As shown with the previous analysis, 11 AM appears to be the peak listening hour of the year, the hour with the most streams throughout the months. Most of the streaming seems to be concentrated in the morning / early afternoon.

5. Conclusion

It is evident from the visuals that I started the year with my listening being highly concentrated in rap , with that share of my listening being reduced dramatically over the months as metal subgenres began to dominate my listening habits. You can observe this by looking at my top artists through out the months/seasons and from the Tableau dashboard’s stacked area chart.

The frequency at which rap was listened to is possibly higher than that of the metal subgenres as most of the rap genre streams are concentrated in the earlier parts of the year. While the metal subgenres have been streamed rather heavily since April or so.
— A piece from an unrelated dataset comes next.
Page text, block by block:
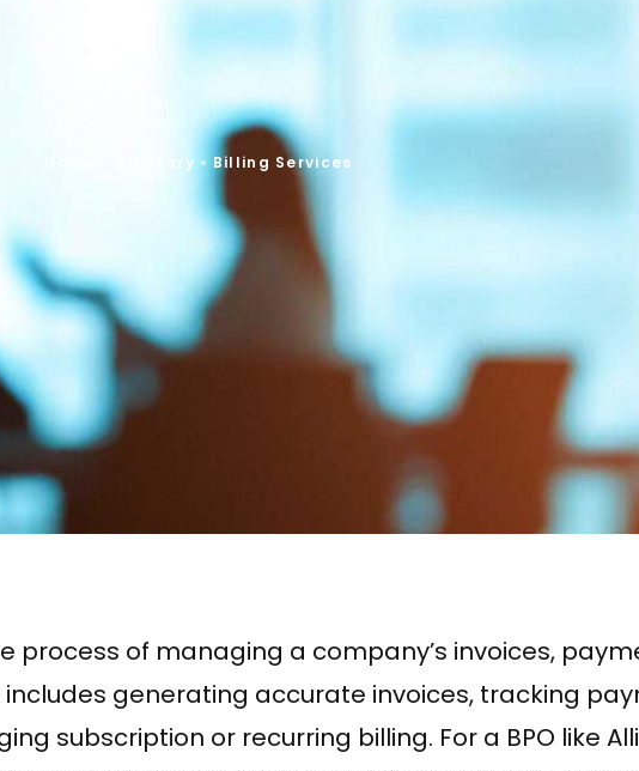
Glossary » Billing Services
process of managing a company’s invoices,
generating accurate invoices, tracking
subscription or recurring billing. For a BPO like

Most of my listening was in Black Metal , with Departure Chandelier , Dissection, and Armagedda having the top albums in said genre. Albeit their placement in my list of top artists was not a perfect 1-to-1 image of my top three albums. As Unleashed (death metal), Immortal (black metal), and Darkthrone (black metal) were higher on the list of my top artists compared to Dissection. But my Dissection streams were largely contained to their 1st full-length album, the Somberlain. In contrast, my streaming habits for Unleashed, Immortal , and Darkthrone were spread out among more of their albums and EPs.

Thank you for taking the time to look at my post.